Silver crystallises in FCC structure. If the density of silver is $10.51g.c{{m}^{-3}}$. Calculate the volume of the unit cell. Atomic mass of silver (Ag) = $108 g{{m}^{-1}}$.

Answer 1

Hint: FCC is face centred cubic unit cell. It contains four atoms per unit cell and has a coordination number of 12. To calculate the volume of unit cell we will use the formula:
\[Volume\text{ }of\text{ }unit\text{ }cell=\frac{mass\text{ }of\text{ }unit\text{ }cell}{density\text{ }of\text{ }silver}\]
Formula used: \[Volume\text{ }of\text{ }unit\text{ }cell=\frac{mass\text{ }of\text{ }unit\text{ }cell}{density\text{ }of\text{ }silver}\]

Complete step by step answer:
- We are being provided with a density of Ag= $10.51 g.c{{m}^{-3}}$, and atomic mass of silver (Ag) = $108 g{{m}^{-1}}$.
- We have to find the volume of the unit cell, for which we will first calculate the mass of one atom of silver. We can use the following formula for this:
\[\frac{molar\text{ }mass\text{ }of\text{ }silver}{{{N}_{A}}}\]
${{N}_{A}}=6.022\times {{10}^{23}}$; ${{N}_{A}}$is the Avogadro number, value of${{N}_{A}}=6.022\times {{10}^{23}}$
\[\begin{align}
  & =\frac{108}{6.022\times {{10}^{23}}} \\
 & =17.93\times {{10}^{-23}} \\
\end{align}\]
- Now, we will find the mass of unit cell of silver = Atoms in unit cell x mass of one atom
So, by putting values in this formula we get,
\[\begin{align}
  & =4\times 17.93\times {{10}^{-23}} \\
 & =71.72\times {{10}^{-23}} \\
\end{align}\]
- So, as we know the value of mass of unit cell and the density of silver, we can calculate the volume of unit cell. As , \[Density=\frac{mass\text{ }of\text{ }unit\text{ }cell}{volume\text{ }of\text{ }unit\text{ }cell}\]
We can use the formula: \[Volume\text{ }of\text{ }unit\text{ }cell=\frac{mass\text{ }of\text{ }unit\text{ }cell}{density\text{ }of\text{ }silver}\]
By putting the values in this formula we get:
\[\begin{align}
  & Volume\text{ }of\text{ }unit\text{ }cell={{\frac{71.72\times 10}{10.51}}^{-23}} \\
 & = 68.24\times {{10}^{-23}}c{{m}^{3}} \\
\end{align}\]
Hence, we can conclude that the volume of the unit cell is $68.24\times {{10}^{-23}}c{{m}^{3}}$.

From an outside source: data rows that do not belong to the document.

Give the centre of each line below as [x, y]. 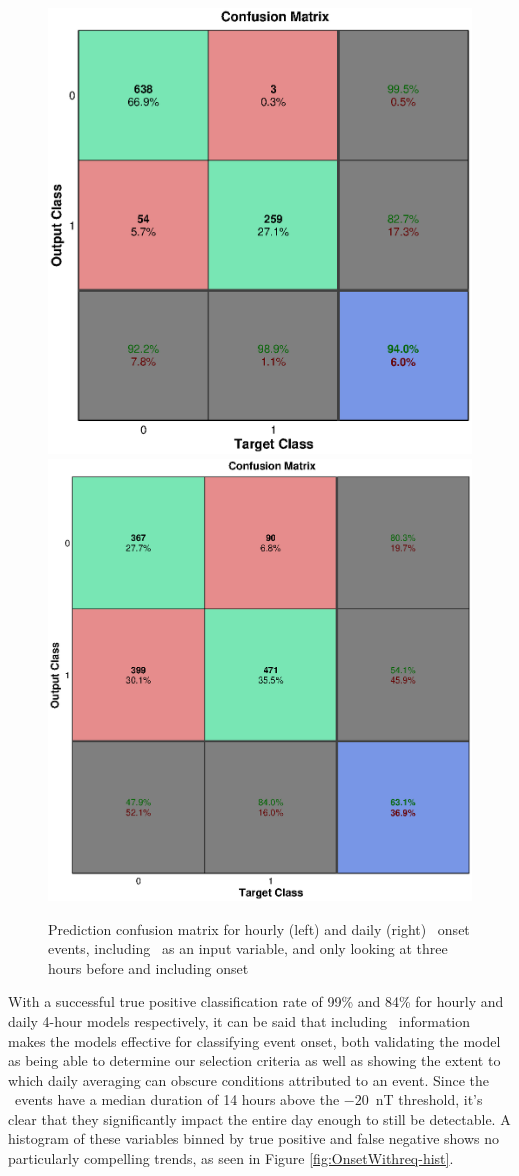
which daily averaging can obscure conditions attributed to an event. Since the [248, 1079]
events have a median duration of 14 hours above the [177, 1099]
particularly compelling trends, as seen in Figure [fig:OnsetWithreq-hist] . [231, 1158]
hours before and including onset [148, 967]
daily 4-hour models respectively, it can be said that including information [239, 1020]
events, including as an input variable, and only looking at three [248, 948]
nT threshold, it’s [429, 1099]
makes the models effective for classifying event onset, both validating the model [254, 1040]
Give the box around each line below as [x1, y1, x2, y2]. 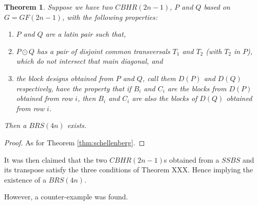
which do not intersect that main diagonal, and [16, 56, 163, 66]
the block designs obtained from [16, 72, 113, 83]
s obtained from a [164, 154, 219, 165]
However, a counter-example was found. [4, 191, 128, 202]
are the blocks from [167, 83, 227, 93]
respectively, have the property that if [16, 83, 131, 93]
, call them [142, 72, 176, 83]
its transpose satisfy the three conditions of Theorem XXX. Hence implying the [4, 164, 253, 175]
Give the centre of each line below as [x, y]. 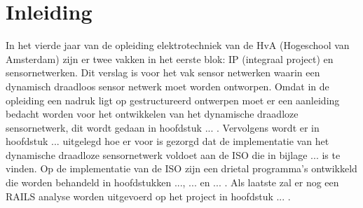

Note: We must not forget to write the unit after solving any question. We must not get confused in terms of FCC and BCC. FCC is face centred cubic unit cell, it contains four atoms per unit cell. Whereas, BCC is a body centred unit cell, it contains 2 atoms per unit cell.